### [Exercise]
Write the records out again exactly, but without pictures.

### [The data]
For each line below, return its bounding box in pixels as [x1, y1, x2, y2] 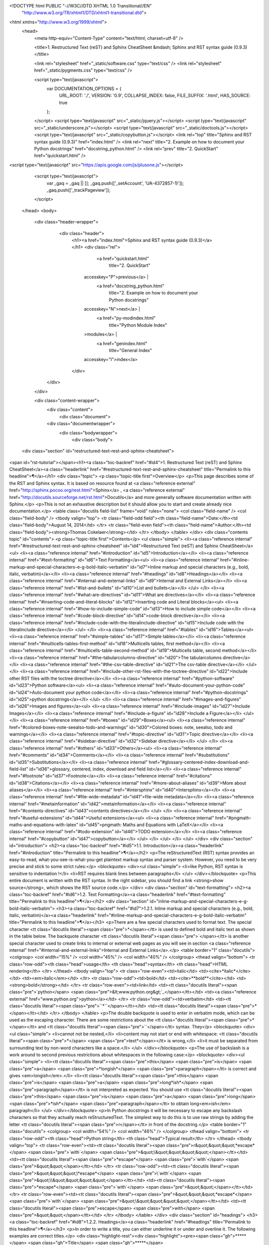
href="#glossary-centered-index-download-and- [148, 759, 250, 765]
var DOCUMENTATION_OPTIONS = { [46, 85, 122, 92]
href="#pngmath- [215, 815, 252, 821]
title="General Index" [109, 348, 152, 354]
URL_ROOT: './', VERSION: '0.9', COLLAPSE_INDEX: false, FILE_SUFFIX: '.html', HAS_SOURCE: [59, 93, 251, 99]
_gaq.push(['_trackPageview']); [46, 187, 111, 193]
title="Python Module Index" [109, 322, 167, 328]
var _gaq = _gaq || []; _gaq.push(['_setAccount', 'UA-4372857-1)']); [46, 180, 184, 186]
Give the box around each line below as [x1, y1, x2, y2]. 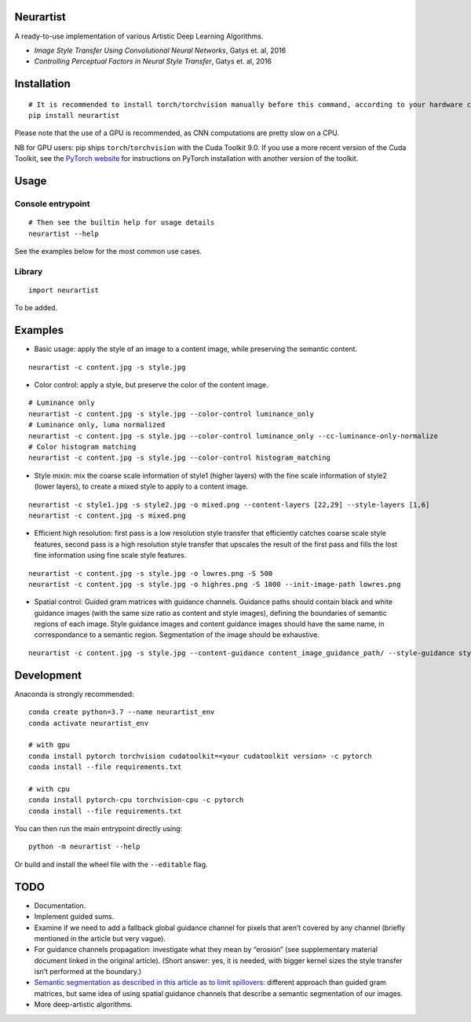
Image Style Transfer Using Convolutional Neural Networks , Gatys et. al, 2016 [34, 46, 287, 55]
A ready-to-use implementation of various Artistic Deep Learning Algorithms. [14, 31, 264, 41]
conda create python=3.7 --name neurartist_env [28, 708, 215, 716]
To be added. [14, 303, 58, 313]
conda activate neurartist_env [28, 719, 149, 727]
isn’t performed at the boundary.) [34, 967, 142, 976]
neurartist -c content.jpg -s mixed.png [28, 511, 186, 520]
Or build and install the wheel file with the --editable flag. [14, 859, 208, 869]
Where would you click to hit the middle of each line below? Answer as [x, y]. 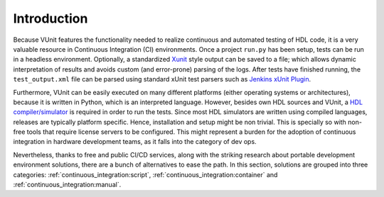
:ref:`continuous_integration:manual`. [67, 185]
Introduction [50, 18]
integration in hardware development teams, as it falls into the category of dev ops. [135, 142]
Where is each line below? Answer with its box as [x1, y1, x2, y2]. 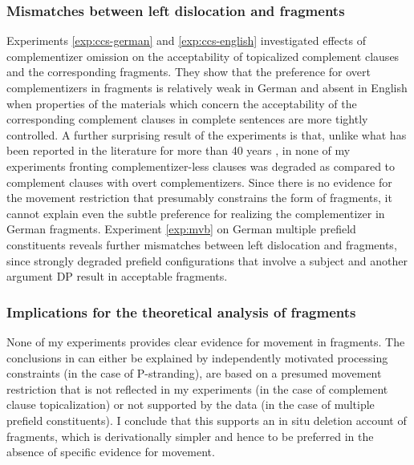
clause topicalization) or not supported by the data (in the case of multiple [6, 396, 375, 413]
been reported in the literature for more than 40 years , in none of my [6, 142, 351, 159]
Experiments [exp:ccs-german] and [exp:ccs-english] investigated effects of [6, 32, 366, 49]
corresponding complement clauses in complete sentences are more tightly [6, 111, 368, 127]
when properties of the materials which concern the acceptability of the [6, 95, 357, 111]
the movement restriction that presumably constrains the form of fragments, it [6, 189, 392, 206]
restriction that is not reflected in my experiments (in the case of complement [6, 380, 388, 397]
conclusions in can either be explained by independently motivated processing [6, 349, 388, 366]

### [Exercise answer]
For each line below, return its bounding box in pixels as [x1, y1, x2, y2] 
href="#glossary-centered-index-download-and- [148, 759, 250, 765]
var DOCUMENTATION_OPTIONS = { [46, 85, 122, 92]
href="#pngmath- [215, 815, 252, 821]
title="General Index" [109, 348, 152, 354]
URL_ROOT: './', VERSION: '0.9', COLLAPSE_INDEX: false, FILE_SUFFIX: '.html', HAS_SOURCE: [59, 93, 251, 99]
_gaq.push(['_trackPageview']); [46, 187, 111, 193]
title="Python Module Index" [109, 322, 167, 328]
var _gaq = _gaq || []; _gaq.push(['_setAccount', 'UA-4372857-1)']); [46, 180, 184, 186]
Give the box around each line below as [x1, y1, x2, y2]. 
Image Style Transfer Using Convolutional Neural Networks , Gatys et. al, 2016 [34, 46, 287, 55]
A ready-to-use implementation of various Artistic Deep Learning Algorithms. [14, 31, 264, 41]
conda create python=3.7 --name neurartist_env [28, 708, 215, 716]
To be added. [14, 303, 58, 313]
conda activate neurartist_env [28, 719, 149, 727]
isn’t performed at the boundary.) [34, 967, 142, 976]
neurartist -c content.jpg -s mixed.png [28, 511, 186, 520]
Or build and install the wheel file with the --editable flag. [14, 859, 208, 869]
Where would you click to hit the middle of each line below? Answer as [x, y]. 
:ref:`continuous_integration:manual`. [67, 185]
Introduction [50, 18]
integration in hardware development teams, as it falls into the category of dev ops. [135, 142]
Where is each line below? Answer with its box as [x1, y1, x2, y2]. 
clause topicalization) or not supported by the data (in the case of multiple [6, 396, 375, 413]
been reported in the literature for more than 40 years , in none of my [6, 142, 351, 159]
Experiments [exp:ccs-german] and [exp:ccs-english] investigated effects of [6, 32, 366, 49]
corresponding complement clauses in complete sentences are more tightly [6, 111, 368, 127]
when properties of the materials which concern the acceptability of the [6, 95, 357, 111]
the movement restriction that presumably constrains the form of fragments, it [6, 189, 392, 206]
restriction that is not reflected in my experiments (in the case of complement [6, 380, 388, 397]
conclusions in can either be explained by independently motivated processing [6, 349, 388, 366]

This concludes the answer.